おやつのパンケーキを食べながら先程の話の続きをする。


「けふっ・・・ねむぃ~・・・」

「エリンのこういう所が心配だな・・・」


授業中に寝たり騒がしくしないか心配になって来た。


「そこは・・・多分大丈夫だと思いますよ」

「そうなんですか?」


おやつを食べた後、ナルがエリンに歯磨きをさせに席を外している間に話を続ける。


「エリンさんからしたら判る範囲での授業だと思いますし、私も学園に通っている身なんで時折、様子を代わりに見に行けますよ」

「あ~、それなら安心です」


ただ、完全に忙しい時もあるようで――――


「その時は教師陣がしっかりと見てくれるので大丈夫ですね」

「良かった~」


心配事や緊急事態があればその時はギルドかクランハウスに連絡をしてくれることになった。


「あと一つ、教える側にあの子事を周知してしっかりと指導をしてくれる人が居たら良いんですが・・・」

「でしたらランクの低いクラスに入るのがお勧めですね」


学園内でのランクの順のシステムがあり、ランクが低い順から高ランクであれば授業難易度が結構変わるらしい。


「EランクからGランクの三ランクのどちらかのクラスに入ると猶更いいかもしれませんね」

「成程」


エリンの場合は座学の授業のみ低ランクで付いて行けるとして・・・


「基礎の実技なんだよなぁ~」

「そうなんですよね~」


エリンの力に関しては随分と前の事を未だに憶えている。


「そうだ・・・確か、魔王閣下の所のお子さんもエリンさんのクラスに居れる予定ですし、実技に関して心配であればその子に暫く見て貰うのはどうでしょうか?」

「確かに、あの子はしっかりしてるしエリンにとって大事な友人だからな」


魔王の子であるバルドはアレからしっかりと学んでいるらしく、エリンと同時期に学園に入れる予定を組み込んでいると魔族の知り合いから聞いている。

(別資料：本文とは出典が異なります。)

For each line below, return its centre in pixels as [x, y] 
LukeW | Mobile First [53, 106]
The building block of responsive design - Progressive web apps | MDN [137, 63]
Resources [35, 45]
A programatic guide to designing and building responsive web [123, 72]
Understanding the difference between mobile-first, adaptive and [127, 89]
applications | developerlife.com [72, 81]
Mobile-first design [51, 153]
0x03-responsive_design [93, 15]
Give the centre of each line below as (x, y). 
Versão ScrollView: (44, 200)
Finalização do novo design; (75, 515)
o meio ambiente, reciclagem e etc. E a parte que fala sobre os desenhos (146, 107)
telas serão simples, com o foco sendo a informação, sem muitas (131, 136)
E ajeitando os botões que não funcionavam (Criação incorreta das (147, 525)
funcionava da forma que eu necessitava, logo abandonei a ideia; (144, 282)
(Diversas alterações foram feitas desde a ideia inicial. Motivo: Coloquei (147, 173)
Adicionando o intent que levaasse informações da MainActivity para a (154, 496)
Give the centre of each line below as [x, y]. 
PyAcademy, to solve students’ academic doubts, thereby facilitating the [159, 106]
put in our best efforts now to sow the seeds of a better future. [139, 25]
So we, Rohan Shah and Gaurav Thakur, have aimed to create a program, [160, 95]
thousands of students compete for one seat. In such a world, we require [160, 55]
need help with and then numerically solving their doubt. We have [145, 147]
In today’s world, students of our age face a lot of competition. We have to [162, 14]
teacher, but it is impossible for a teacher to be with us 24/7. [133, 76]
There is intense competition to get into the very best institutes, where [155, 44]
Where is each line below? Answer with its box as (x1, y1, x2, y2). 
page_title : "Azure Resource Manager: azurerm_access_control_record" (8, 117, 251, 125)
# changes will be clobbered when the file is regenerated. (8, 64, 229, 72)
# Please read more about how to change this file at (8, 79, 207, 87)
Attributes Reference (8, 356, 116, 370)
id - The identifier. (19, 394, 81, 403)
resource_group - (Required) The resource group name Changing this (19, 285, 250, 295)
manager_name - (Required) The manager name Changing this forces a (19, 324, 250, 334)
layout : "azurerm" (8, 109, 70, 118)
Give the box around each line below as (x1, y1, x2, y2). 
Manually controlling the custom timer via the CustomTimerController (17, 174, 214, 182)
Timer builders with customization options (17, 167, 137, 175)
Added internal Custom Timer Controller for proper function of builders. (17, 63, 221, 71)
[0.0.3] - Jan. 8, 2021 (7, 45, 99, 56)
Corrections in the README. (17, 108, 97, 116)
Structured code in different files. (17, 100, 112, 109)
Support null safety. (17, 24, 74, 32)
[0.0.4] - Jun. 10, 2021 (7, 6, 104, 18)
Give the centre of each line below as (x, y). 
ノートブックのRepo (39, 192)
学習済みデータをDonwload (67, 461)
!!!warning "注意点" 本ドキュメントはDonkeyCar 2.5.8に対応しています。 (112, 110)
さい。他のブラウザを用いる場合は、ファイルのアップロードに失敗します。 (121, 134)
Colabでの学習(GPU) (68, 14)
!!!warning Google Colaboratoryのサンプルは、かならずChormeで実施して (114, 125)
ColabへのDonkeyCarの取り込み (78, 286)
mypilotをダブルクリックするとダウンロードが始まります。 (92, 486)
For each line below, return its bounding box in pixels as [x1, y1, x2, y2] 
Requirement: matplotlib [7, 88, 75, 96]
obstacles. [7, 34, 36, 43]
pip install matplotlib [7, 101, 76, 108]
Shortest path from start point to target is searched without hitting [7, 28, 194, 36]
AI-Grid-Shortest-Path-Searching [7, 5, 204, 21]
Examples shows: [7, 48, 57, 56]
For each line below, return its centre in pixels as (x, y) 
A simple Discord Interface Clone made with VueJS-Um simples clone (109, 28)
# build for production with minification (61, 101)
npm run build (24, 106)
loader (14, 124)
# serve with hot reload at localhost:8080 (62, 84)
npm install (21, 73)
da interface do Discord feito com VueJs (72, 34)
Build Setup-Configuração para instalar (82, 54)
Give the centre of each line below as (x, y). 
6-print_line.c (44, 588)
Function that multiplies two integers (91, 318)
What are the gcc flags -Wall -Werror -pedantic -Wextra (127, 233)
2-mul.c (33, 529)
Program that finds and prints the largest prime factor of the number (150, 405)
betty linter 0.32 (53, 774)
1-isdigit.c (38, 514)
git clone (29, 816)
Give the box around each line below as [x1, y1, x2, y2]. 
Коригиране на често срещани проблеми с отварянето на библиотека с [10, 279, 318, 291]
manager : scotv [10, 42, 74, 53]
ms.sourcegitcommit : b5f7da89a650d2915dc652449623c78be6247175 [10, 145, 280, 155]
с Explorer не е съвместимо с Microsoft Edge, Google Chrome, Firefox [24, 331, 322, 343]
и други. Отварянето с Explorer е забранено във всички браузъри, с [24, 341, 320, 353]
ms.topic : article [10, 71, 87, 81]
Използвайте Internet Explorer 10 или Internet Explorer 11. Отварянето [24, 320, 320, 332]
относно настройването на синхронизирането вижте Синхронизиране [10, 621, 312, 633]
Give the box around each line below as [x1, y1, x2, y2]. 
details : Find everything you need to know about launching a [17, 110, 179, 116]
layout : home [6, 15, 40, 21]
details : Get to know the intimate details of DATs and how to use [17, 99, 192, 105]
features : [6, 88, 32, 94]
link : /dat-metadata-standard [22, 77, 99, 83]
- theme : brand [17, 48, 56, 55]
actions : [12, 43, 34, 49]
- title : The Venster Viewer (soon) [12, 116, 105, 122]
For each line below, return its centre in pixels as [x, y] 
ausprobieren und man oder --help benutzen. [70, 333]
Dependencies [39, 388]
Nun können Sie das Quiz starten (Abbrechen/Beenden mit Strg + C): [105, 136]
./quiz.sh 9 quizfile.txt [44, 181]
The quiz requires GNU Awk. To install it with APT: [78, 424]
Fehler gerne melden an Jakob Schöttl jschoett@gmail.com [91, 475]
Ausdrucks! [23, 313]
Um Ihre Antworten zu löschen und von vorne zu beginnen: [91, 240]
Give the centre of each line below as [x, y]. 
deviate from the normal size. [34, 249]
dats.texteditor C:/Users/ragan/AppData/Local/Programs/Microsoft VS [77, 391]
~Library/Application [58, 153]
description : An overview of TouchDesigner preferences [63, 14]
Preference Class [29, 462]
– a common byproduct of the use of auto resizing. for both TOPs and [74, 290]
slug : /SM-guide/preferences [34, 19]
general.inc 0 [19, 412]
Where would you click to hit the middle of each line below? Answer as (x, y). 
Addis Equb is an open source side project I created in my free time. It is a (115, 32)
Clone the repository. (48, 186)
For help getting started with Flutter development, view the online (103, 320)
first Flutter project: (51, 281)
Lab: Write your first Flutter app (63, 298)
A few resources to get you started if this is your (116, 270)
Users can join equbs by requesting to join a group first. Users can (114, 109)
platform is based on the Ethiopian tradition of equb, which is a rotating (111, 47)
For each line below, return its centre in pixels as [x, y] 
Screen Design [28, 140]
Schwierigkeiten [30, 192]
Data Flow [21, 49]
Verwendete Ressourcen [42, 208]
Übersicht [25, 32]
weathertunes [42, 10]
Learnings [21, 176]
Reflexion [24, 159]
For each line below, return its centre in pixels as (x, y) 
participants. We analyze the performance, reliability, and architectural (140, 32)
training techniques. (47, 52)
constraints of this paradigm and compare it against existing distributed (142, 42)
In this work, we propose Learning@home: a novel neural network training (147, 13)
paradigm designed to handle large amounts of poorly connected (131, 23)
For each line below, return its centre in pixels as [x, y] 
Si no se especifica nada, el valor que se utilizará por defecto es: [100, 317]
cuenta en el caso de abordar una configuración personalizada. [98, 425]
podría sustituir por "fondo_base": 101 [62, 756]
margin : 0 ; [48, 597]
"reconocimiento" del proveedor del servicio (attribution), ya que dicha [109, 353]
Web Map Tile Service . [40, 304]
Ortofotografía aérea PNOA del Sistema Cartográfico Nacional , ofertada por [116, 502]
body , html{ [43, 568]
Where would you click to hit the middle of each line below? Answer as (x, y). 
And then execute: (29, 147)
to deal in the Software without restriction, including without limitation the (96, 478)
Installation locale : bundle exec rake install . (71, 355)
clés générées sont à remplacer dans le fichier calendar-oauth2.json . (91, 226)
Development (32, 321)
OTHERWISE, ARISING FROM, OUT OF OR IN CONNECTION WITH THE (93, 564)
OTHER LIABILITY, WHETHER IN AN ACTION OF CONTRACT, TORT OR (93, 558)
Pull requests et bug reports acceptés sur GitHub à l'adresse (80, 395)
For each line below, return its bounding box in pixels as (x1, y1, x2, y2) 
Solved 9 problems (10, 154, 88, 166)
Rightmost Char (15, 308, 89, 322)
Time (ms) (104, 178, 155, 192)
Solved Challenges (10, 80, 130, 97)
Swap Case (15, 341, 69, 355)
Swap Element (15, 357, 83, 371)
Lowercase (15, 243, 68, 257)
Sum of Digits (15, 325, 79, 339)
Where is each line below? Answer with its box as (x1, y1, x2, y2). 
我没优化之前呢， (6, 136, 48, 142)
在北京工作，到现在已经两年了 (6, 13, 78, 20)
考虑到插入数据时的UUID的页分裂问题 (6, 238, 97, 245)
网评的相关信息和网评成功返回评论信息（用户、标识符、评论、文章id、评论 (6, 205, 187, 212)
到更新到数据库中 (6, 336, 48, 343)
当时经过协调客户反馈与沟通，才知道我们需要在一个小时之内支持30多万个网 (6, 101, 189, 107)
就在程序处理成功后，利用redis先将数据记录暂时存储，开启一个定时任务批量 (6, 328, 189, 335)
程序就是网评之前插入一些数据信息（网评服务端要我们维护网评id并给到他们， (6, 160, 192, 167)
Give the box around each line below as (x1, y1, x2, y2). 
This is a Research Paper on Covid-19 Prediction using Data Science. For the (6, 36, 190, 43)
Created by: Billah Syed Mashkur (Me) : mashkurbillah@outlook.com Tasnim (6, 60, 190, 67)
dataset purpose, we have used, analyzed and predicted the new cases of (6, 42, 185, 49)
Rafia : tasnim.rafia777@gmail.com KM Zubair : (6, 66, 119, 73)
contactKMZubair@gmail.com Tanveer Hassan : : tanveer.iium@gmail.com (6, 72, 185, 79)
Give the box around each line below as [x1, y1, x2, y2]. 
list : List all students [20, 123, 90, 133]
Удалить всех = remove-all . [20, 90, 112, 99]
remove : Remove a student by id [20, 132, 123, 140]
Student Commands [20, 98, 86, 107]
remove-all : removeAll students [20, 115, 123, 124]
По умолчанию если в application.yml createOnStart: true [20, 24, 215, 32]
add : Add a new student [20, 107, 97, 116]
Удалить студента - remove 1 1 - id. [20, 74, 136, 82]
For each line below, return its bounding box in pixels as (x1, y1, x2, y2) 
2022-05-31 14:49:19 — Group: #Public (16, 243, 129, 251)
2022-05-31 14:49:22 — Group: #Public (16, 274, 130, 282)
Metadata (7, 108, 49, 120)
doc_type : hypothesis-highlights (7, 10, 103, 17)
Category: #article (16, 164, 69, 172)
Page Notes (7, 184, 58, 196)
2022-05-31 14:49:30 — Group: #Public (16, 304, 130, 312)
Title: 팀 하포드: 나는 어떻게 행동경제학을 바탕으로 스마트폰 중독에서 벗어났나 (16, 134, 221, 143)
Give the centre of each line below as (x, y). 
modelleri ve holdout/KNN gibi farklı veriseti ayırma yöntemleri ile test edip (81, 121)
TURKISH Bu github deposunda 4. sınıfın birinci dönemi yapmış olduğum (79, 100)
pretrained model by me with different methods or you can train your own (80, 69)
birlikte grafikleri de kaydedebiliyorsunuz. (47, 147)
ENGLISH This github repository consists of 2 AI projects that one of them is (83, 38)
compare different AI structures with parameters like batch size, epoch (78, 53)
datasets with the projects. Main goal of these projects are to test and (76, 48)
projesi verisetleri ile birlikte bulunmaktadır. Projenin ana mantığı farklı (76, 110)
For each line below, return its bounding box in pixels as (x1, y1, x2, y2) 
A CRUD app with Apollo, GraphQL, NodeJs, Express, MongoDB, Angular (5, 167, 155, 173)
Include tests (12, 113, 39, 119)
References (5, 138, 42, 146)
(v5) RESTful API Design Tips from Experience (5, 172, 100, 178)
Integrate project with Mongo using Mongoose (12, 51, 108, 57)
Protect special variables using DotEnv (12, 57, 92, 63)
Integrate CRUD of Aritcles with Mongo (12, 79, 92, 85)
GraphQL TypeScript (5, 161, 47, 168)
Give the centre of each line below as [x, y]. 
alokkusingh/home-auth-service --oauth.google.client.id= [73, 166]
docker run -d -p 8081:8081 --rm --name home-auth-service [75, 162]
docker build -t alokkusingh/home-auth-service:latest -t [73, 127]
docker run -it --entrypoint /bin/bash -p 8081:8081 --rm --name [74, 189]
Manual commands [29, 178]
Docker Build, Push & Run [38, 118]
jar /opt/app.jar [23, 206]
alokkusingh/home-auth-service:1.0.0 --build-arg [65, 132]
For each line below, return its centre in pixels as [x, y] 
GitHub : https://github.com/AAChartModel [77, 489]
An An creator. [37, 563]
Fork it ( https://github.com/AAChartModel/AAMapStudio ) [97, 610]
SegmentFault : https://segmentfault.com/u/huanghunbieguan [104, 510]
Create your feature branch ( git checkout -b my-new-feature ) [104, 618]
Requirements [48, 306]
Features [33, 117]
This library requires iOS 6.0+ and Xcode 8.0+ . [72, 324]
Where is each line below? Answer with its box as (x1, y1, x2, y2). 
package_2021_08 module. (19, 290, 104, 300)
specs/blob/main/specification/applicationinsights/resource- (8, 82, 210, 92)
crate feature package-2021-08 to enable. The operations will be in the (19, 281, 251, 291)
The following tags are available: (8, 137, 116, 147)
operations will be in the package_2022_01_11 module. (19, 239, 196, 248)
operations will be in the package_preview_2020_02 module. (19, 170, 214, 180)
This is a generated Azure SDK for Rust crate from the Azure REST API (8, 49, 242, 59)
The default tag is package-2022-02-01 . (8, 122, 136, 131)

「エリンさんの成長期に会わせてバルド君も知性と魔力も上がってきているみたいですし、期待大ですね」

「本人に掛るプレッシャーを軽減出来れば事猶更ですしね」


取り敢えず、話は纏まった。


「二年後に入学?私が?」

「あぁ、学園内だと友達も多く出来るチャンスはある。バルド君とも良い関係を築ける事も出来るぞ」


僕からそう聞いたエリンは笑顔になる。


「バルドが行くなら私も頑張る!」

「そう、頑張りましょうね」


さて、取り敢えず――――


「必要書類はギルマスと話し合ってコッチで済ませようか」

「ですね。細かい事は私も分かりませんし」


そうお気楽に思いながら――――二年が経った。